When pandering goes wrong: A cautionary tale for Roy Blunt

04 Saturday Apr 2015

Posted by Michael Bersin in Uncategorized

≈ 1 Comment

Tags

discrimination, Indiana, missouri, Religious liberty, Roy Blunt

I can’t help but be amused by Indiana’s experience with what, up to this time, has been a tried and true pander sure to reap positive results. What I’m talking about is the controversy over the state’s “religious liberty” law. When things didn’t go as expected with this effort to institutionalize discrimination under the rubric of religion, the poor schmuck of a governor, Republican Mike Pence, caught between an elderly, Christian fundamentalist rock and a corporate hard place, didn’t know which way to turn. As Paul Waldman noted in The Washington Post, Pence and the bevy of GOP movers and shakers who thought it was a sure winner to line up behind Indiana’s effort to okay discrimination, were “surprised by just how many directions that criticism came from, with everyone from business leaders to religious groups making their opposition clear.”

After all, for several years hardline conservatives have assumed with some justification that the way to impinge on the rights of groups or individuals they find unsympathetic is to assert a “competing right,” no matter how silly or unfounded. In this particular case, there’s a special helping of deja vu for many of us: “religious freedom” was, of course, invoked by many in the 1950s and 60s to justify discrimination against African-Americans. However, as E. J. Dionne observed:

Religious-liberty exceptions that have been carefully thought through make good sense. They involve balancing when it is appropriate to exempt religious people from laws of general application and when it isn’t. But turning religious liberty into a sweeping slogan that can be invoked to resist any social change that some group of Americans doesn’t like will create a backlash against all efforts at accommodating religion.
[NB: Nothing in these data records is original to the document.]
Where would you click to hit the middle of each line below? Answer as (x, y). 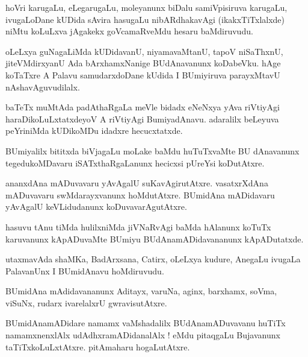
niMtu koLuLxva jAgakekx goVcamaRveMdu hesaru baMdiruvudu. (129, 31)
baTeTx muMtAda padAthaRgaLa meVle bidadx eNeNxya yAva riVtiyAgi (143, 107)
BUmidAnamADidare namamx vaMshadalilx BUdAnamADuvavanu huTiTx (146, 323)
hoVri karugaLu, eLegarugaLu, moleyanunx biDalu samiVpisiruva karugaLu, (146, 7)
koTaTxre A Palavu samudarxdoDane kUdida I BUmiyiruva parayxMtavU (143, 74)
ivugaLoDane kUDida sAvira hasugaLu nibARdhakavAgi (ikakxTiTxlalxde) (145, 19)
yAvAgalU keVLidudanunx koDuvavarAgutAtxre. (96, 207)
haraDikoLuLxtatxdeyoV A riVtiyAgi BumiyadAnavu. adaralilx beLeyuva (142, 118)
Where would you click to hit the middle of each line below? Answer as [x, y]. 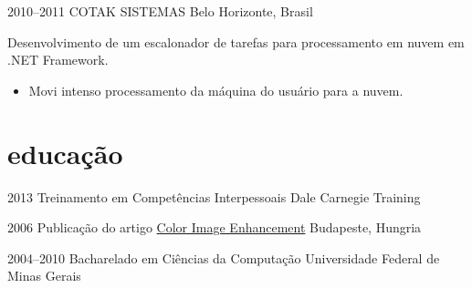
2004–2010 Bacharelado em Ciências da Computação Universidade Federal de [224, 257]
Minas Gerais [44, 276]
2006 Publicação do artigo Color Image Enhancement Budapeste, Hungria [215, 227]
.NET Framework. [58, 60]
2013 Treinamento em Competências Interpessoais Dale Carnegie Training [214, 196]
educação [65, 153]
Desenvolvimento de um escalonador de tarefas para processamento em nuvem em [236, 41]
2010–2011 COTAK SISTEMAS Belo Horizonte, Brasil [160, 11]
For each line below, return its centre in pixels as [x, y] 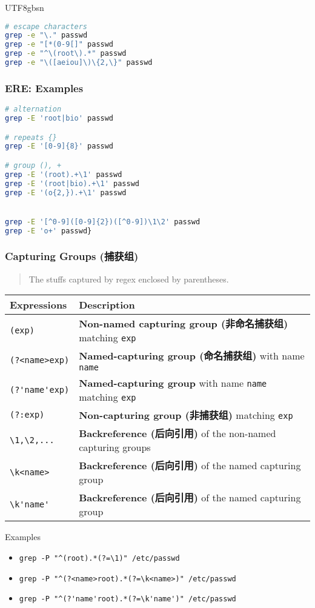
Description [107, 305]
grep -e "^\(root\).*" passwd [66, 54]
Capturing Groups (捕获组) [72, 256]
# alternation [33, 109]
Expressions [38, 305]
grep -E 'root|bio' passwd [59, 119]
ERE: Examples [44, 88]
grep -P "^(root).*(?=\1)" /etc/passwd [99, 558]
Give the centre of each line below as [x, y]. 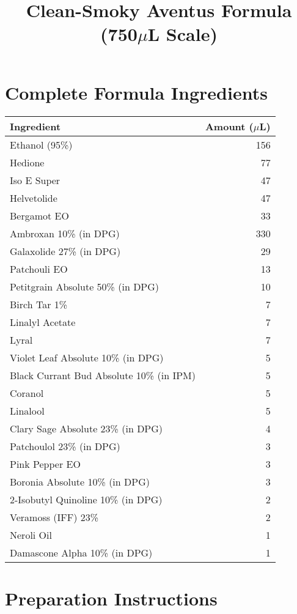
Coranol [27, 393]
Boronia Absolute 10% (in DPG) [80, 481]
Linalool [27, 410]
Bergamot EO [39, 215]
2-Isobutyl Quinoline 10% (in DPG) [86, 499]
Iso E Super [35, 180]
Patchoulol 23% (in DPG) [65, 446]
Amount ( [229, 126]
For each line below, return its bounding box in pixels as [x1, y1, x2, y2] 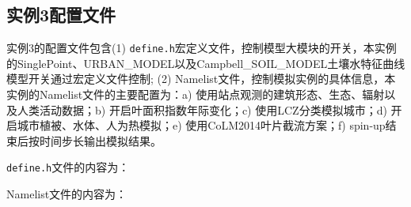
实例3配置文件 [6, 2, 116, 27]
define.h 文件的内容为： [6, 159, 130, 175]
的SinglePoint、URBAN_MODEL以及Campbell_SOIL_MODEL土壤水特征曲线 [6, 55, 405, 71]
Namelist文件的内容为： [6, 186, 127, 202]
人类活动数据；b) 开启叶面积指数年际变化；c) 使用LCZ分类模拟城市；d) [17, 101, 387, 118]
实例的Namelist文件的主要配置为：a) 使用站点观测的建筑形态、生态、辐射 [6, 86, 385, 103]
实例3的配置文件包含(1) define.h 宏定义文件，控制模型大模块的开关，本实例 [6, 40, 397, 56]
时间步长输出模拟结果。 [39, 132, 162, 149]
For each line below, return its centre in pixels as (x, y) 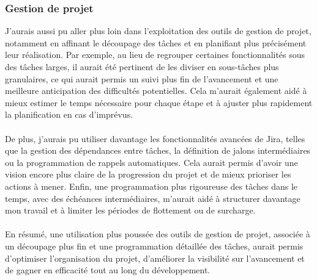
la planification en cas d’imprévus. (69, 114)
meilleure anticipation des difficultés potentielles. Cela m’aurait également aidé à (156, 91)
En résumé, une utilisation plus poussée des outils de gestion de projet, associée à (158, 234)
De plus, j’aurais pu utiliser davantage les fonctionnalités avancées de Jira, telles (155, 138)
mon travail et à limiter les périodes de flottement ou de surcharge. (130, 210)
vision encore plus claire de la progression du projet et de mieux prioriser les (148, 174)
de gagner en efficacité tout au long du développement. (108, 270)
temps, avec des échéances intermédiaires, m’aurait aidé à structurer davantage (153, 198)
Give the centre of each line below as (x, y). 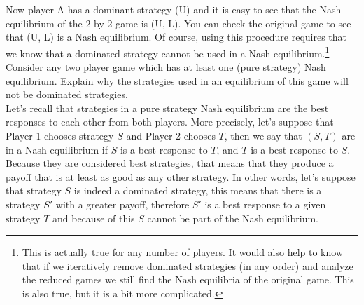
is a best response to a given (265, 204)
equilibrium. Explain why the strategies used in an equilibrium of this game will (177, 80)
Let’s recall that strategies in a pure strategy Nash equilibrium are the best (167, 108)
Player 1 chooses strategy (60, 135)
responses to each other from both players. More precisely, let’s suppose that (170, 122)
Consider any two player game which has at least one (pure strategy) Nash (166, 67)
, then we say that (263, 135)
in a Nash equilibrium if (57, 149)
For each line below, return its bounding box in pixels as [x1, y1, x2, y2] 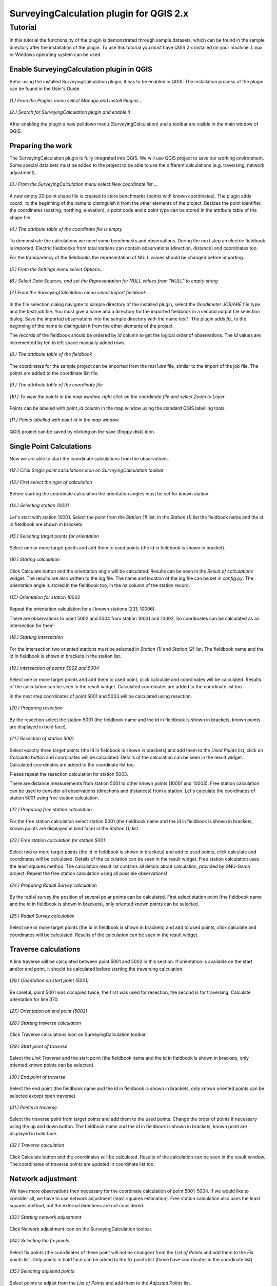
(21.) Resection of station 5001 [9, 736, 74, 742]
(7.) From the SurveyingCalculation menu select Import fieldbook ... [9, 290, 151, 296]
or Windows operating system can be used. [9, 51, 102, 58]
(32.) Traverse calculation [9, 1142, 65, 1148]
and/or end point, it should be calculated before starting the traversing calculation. [9, 966, 184, 972]
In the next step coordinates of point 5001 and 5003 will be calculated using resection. [9, 693, 192, 699]
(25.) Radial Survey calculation [9, 913, 75, 919]
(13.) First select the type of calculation [9, 479, 92, 485]
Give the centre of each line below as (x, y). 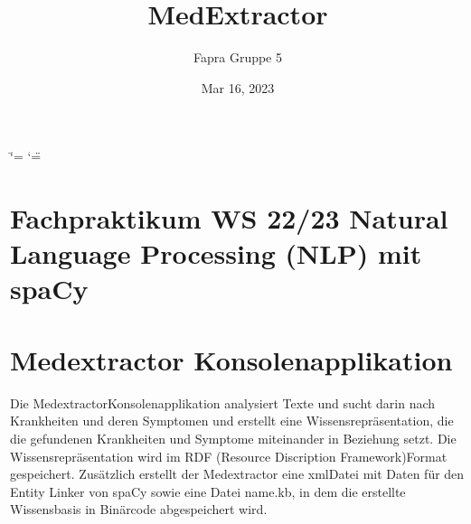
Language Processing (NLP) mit (216, 253)
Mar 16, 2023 (238, 87)
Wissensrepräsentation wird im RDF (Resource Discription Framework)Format (229, 456)
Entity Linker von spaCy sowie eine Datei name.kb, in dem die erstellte (208, 491)
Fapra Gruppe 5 (237, 57)
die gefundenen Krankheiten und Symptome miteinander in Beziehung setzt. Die (233, 438)
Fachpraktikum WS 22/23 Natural (229, 218)
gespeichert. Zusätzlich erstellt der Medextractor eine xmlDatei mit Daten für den (237, 474)

Forgive me, but this is bad for the brand of religious liberty.

And maybe that is what is finally happening. In spite of the potentially negative consequences that Dionne suggests, after years of having exaggerated and spurious claims of religious victimhood treated as serious by a compliant media, it is both surprising and gratifying to witness the backlash to this particular instance of the religious right’s faux poor me whining. It’s fun to see those political friends of big business, often euphemistically referred to as GOP “moderates,” most of whom have rather obviously been playing the God game for political purposes only, suddenly try to back off the right to discriminate ledge without alienating those on the religious right who won’t vote for anyone who doesn’t leap.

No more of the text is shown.